§ Exercise directions
Take the line containing "Page text, block" and every line after it to the end of the records, and copy them exactly, leaving out pictures.

Records from a data source:
..............................

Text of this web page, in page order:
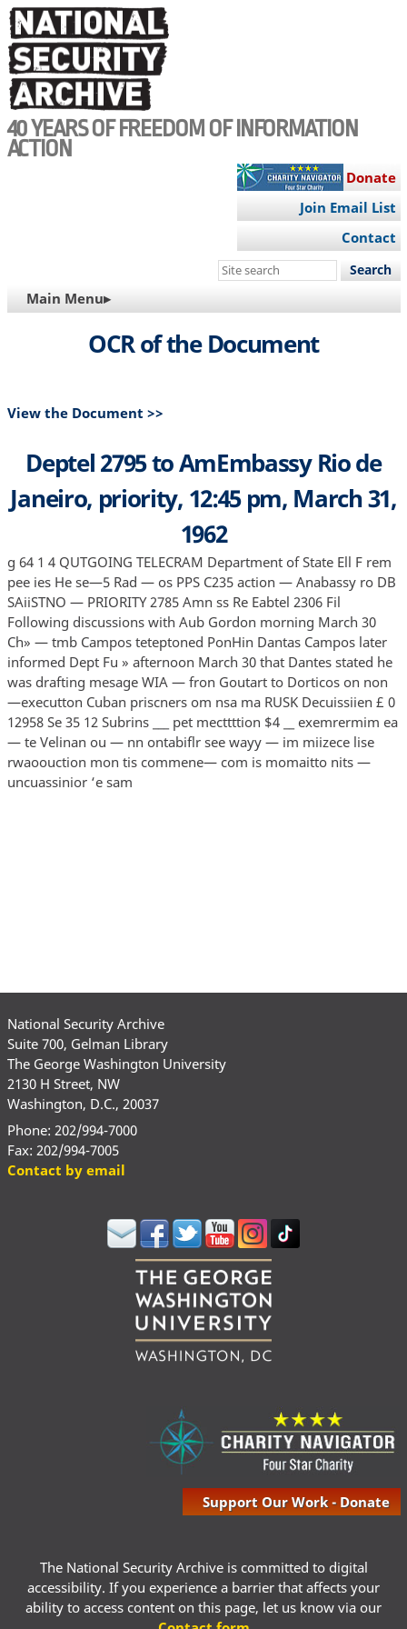
Skip
to
main
content
40 YEARS OF FREEDOM OF INFORMATION
ACTION
Donate
Join Email List
Contact
Search
site
MAIN
NAVIGATION
Main Menu▸
OCR of the Document
View the Document >>
Deptel 2795 to AmEmbassy Rio de
Janeiro, priority, 12:45 pm, March 31,
1962
g 64 1 4 QUTGOING TELECRAM Department of State Ell F rem
pee ies He se—5 Rad — os PPS C235 action — Anabassy ro DB
SAiiSTNO — PRIORITY 2785 Amn ss Re Eabtel 2306 Fil
Following discussions with Aub Gordon morning March 30
Ch» — tmb Campos teteptoned PonHin Dantas Campos later
informed Dept Fu » afternoon March 30 that Dantes stated he
was drafting mesage WIA — fron Goutart to Dorticos on non
—executton Cuban priscners om nsa ma RUSK Decuissiien £ 0
12958 Se 35 12 Subrins ___ pet mecttttion $4 __ exemrermim ea
— te Velinan ou — nn ontabiflr see wayy — im miizece lise
rwaoouction mon tis commene— com is momaitto nits —
uncuassinior ‘e sam
National Security Archive
Suite 700, Gelman Library
The George Washington University
2130 H Street, NW
Washington, D.C., 20037
Phone: 202/994-7000
Fax: 202/994-7005
Contact by email
Support Our Work - Donate
The National Security Archive is committed to digital
accessibility. If you experience a barrier that affects your
ability to access content on this page, let us know via our
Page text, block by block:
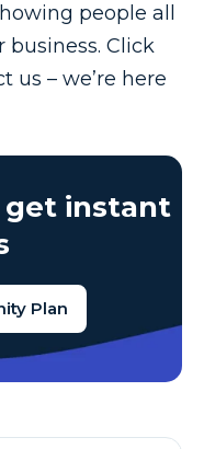
people all
Click
us – we’re here
get instant
Plan
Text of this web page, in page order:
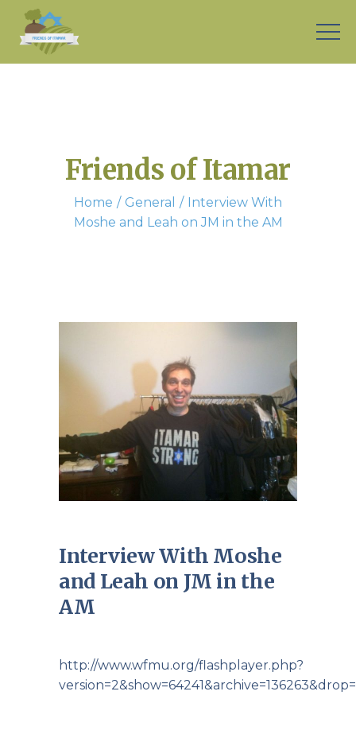
Friends of Itamar
Home General
Interview With
Moshe and Leah on JM in the AM
Interview With Moshe
and Leah on JM in the
AM
http://www.wfmu.org/flashplayer.php?
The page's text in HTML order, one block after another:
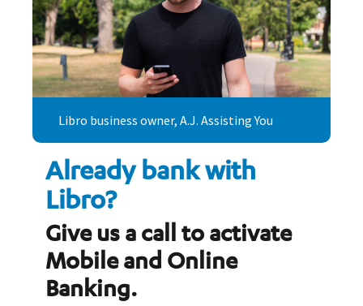
Already bank with
Libro?
Give us a call to activate
Mobile and Online
Banking.
Libro business owner, A.J. Assisting You
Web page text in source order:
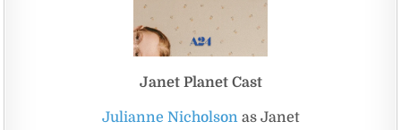
Janet Planet Cast
Julianne Nicholsonas Janet
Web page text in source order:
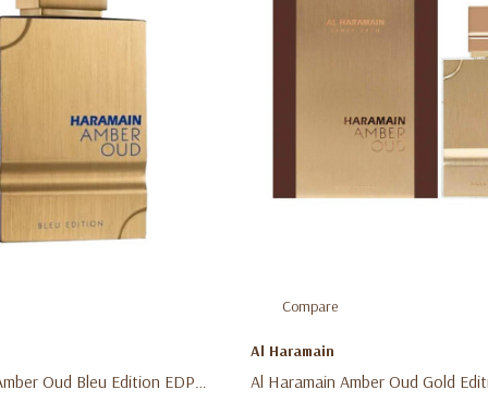
Oud Bleu Edition EDP
Compare
Al Haramain
Al Haramain Amber Oud Gold
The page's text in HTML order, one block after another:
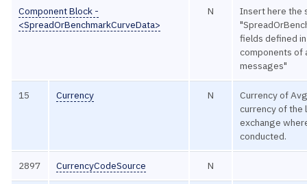
Component Block -
<SpreadOrBenchmarkCurveData>
N
Insert here the
fields defined
components of
messages"
15 Currency N
Currency of
currency of the
exchange
conducted.
2897 CurrencyCodeSource N
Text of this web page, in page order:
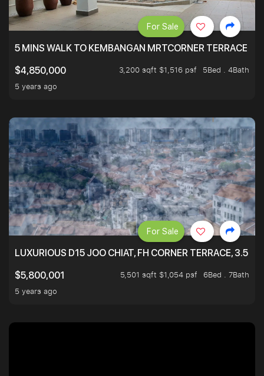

..............................

§ Solution to this task
Page text, block by block:
people all
Click
us – we’re here
get instant
Plan
Text of this web page, in page order:
Friends of Itamar
Home General
Interview With
Moshe and Leah on JM in the AM
Interview With Moshe
and Leah on JM in the
AM
http://www.wfmu.org/flashplayer.php?
The page's text in HTML order, one block after another:
Already bank with
Libro?
Give us a call to activate
Mobile and Online
Banking.
Libro business owner, A.J. Assisting You
Web page text in source order:
Janet Planet Cast
Julianne Nicholsonas Janet
Web page text in source order:
Oud Bleu Edition EDP
Compare
Al Haramain
Al Haramain Amber Oud Gold
The page's text in HTML order, one block after another:
Component Block -
<SpreadOrBenchmarkCurveData>
N
Insert here the
fields defined
components of
messages"
15 Currency N
Currency of
currency of the
exchange
conducted.
2897 CurrencyCodeSource N
Text of this web page, in page order:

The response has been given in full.